Mathematician Finds Easier Way to Solve Quadratic Equations

[Gerson W. Barbosa]

(04-23-2024 08:36 PM)Maximilian Hohmann Wrote:  Hello!

(04-23-2024 07:20 PM)rprosperi Wrote:  This article apparently first ran in Popular Mechanics... who knew to look there for math news??

Let the doubters and defenders come forth and critique....

The YouTube video linked in the article is four years old and we haven't heard of this "easy" method ever since. So my conclusion is, that Mr. Darwin's principle took care of it ;-)
But really I find it hard to understand what he is explaining there and how his method would work so easily with non-integer factors.

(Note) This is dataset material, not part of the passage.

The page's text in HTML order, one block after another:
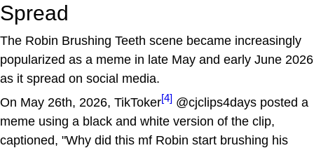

Indeed he doesn’t explain it step by step. Hopefully, the following is easier to understand:

x² + b.x + c = 0

x₁ + x₂ = -b

x₁.x₂ = c

u = (x₁ + x₂)/2 = -b/2

=>

x₁ = -b/2 - u (1)

x₂ = -b/2 + u (2)

and

x₁.x₂ = c
(-b/2 - u)(-b/2 + u) = c

or, from the difference of squares formula,

(-b/2)² - u² = c
u² = (-b/2)² - c
u = √((-b/2)² - c)

Then, from (1) and (2) above:

x₁ = -b/2 - √((-b/2)² - c)

x₂ = -b/2 + √((-b/2)² - c)

Regards,

Gerson.